RECORDED INFORMATION:
____________
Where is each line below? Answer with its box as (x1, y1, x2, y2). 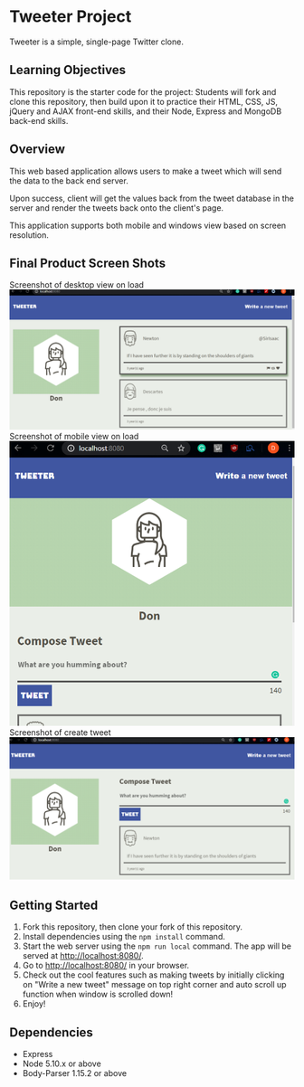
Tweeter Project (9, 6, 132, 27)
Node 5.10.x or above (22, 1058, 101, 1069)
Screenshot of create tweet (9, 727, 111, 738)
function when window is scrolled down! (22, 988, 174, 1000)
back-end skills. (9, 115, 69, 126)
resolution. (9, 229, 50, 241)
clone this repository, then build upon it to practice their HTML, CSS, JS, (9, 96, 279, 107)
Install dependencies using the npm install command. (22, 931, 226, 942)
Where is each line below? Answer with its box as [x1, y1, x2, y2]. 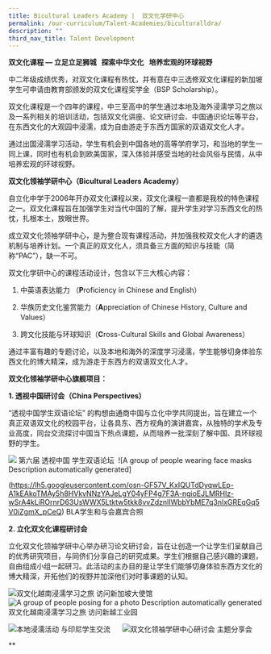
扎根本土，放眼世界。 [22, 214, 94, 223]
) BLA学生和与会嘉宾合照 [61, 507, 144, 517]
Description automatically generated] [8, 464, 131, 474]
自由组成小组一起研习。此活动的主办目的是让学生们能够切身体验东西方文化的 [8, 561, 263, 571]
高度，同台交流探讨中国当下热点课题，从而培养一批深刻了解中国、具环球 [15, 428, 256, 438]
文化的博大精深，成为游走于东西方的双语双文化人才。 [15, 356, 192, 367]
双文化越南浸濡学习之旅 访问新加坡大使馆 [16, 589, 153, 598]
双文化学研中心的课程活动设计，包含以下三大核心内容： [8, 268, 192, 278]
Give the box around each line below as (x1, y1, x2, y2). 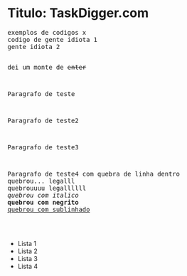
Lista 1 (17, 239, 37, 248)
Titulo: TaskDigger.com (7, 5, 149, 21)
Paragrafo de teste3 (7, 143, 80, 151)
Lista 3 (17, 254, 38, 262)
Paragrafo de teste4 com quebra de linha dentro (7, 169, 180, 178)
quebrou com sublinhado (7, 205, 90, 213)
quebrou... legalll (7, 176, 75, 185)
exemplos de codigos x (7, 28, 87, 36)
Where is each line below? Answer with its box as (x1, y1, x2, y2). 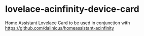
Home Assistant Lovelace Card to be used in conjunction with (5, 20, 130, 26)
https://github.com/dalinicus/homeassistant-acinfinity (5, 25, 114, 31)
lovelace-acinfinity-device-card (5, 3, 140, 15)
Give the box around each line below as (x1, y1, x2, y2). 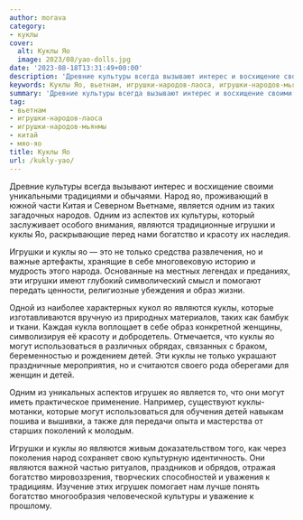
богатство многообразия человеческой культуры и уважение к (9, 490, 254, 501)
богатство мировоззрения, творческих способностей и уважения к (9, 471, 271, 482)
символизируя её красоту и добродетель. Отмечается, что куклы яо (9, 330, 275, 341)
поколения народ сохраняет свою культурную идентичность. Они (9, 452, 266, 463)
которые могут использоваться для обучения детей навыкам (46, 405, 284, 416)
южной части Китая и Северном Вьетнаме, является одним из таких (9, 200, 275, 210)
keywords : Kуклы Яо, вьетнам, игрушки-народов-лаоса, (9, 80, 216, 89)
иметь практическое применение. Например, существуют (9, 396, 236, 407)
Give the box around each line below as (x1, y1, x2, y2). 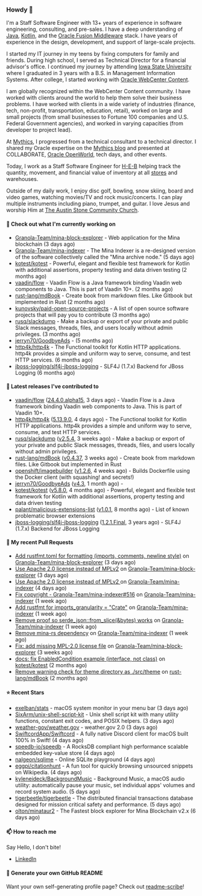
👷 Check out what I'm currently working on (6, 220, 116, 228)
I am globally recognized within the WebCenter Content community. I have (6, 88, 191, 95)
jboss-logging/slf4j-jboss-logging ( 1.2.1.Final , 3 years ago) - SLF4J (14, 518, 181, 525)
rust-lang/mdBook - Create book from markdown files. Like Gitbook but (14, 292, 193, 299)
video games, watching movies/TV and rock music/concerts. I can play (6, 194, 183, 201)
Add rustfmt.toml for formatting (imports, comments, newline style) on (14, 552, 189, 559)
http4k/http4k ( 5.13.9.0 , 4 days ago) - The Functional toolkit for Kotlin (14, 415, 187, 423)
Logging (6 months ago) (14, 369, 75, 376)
____________
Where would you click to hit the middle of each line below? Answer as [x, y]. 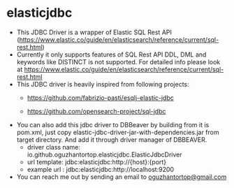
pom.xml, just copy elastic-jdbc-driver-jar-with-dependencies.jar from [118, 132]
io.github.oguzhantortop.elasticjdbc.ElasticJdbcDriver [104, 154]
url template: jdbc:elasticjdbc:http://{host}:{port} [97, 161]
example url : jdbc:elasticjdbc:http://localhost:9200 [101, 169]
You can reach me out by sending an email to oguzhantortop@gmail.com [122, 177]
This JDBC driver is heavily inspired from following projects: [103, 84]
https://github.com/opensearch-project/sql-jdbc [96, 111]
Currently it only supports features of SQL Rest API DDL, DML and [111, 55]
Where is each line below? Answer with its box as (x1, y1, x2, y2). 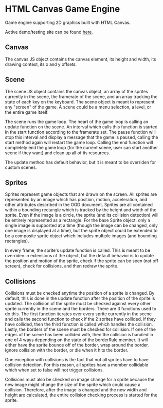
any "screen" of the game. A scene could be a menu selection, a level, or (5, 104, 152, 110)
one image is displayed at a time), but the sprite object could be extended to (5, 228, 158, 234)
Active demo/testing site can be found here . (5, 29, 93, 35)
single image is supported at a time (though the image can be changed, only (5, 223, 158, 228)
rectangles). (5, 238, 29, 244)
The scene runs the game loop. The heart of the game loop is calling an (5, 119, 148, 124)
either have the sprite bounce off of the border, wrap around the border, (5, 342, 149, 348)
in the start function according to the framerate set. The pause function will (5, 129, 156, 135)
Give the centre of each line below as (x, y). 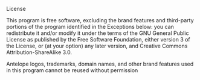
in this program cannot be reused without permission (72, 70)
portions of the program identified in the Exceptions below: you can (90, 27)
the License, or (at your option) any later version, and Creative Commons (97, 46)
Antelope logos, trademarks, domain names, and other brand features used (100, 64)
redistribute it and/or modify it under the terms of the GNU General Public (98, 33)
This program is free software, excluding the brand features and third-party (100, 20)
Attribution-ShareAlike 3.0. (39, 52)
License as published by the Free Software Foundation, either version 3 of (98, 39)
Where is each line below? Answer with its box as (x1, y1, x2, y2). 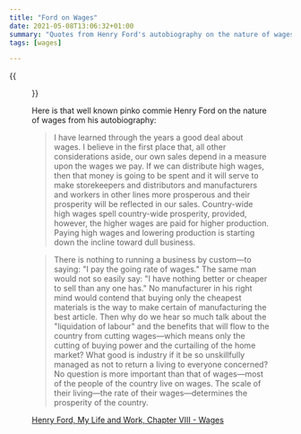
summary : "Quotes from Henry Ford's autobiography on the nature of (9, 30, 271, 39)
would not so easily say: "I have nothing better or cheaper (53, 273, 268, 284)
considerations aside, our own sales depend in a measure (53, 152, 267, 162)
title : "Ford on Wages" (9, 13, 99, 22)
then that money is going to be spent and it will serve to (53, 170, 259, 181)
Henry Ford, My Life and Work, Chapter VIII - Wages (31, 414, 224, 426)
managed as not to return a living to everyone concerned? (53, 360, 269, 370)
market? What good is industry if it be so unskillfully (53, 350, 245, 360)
____________
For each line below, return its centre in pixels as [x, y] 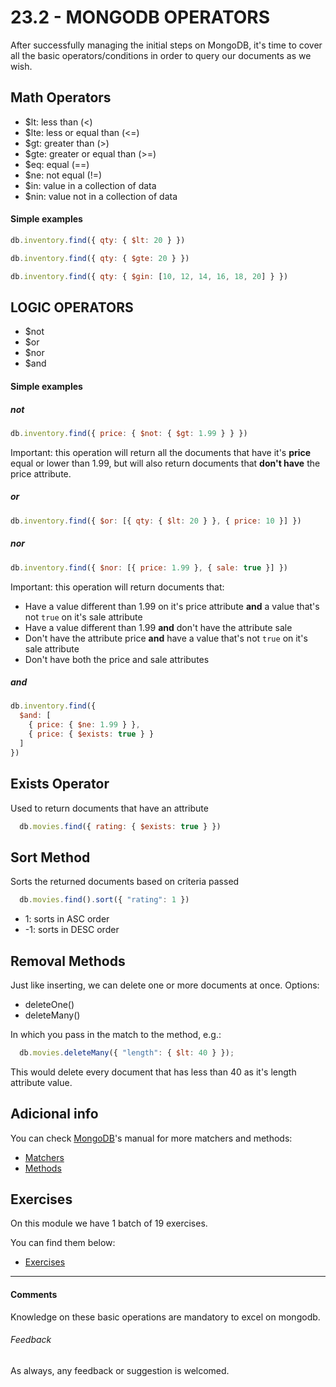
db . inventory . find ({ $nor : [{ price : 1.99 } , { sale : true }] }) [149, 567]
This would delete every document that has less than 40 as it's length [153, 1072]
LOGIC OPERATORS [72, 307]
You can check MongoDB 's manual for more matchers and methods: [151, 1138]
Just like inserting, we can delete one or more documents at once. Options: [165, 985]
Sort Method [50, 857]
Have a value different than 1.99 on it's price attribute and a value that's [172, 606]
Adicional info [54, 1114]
____________
EXERCISE GOAL:
Reproduce each line of the records in which the word "Paragrafo" appears.

TASK SOLUTION:
Paragrafo de teste3 (7, 143, 80, 151)
Paragrafo de teste4 com quebra de linha dentro (7, 169, 180, 178)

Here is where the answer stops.